Facebook has acquired a Finnish startup called Pryte, a yet-to-launch company that enables single-click mobile data purchases on a “need-to and per app basis”.

Founded in 2013, Pryte’s technology was geared towards developing markets, where mobile data may be less accessible or affordable. So in effect, a user could buy a short-term pass to check out Instagram or Facebook, without committing to a monthly plan – kind of like pay-as-you-go, but on a more micro level.

As Reuters notes, terms of the deal have not been disclosed, though Pryte does reveal in its announcement that it will be working to further the Facebook-backed Internet.org’s goal of “making affordable internet access available to everyone in the world”.

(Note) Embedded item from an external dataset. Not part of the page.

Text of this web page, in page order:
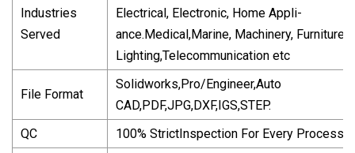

Pryte’s full announcement is a follows:

“Today, we are delighted to announce that our team will be joining Facebook. Since we launched Pryte we have worked to reimagine the way mobile data works in an app-driven world, by enabling partnerships between app and content providers, and mobile operators.

Now, we’re joining Facebook, whose mission to connect the world by partnering with operators to bring people online in a profitable way aligns closely with our team’s goals. We are excited to get started, and make an even greater impact by advancing the work we are doing in collaboration with Facebook’s great team working to further Internet.org’s goal of making affordable internet access available to everyone in the world.

We want to express appreciation to our investors, who believed in us and in our vision from the early days. Thank you to everyone who has joined us on this journey.

Facebook launched Internet.org in August last year, bringing on board a range of partners for the initiative, including Ericsson, MediaTek, Nokia, Opera, Qualcomm and Samsung, adding that it planned to work closely with NGOs, mobile operators and other tech firms. The ultimate goal, it says, is to make internet access more affordable, data more efficient, and technology cheaper and more accessible.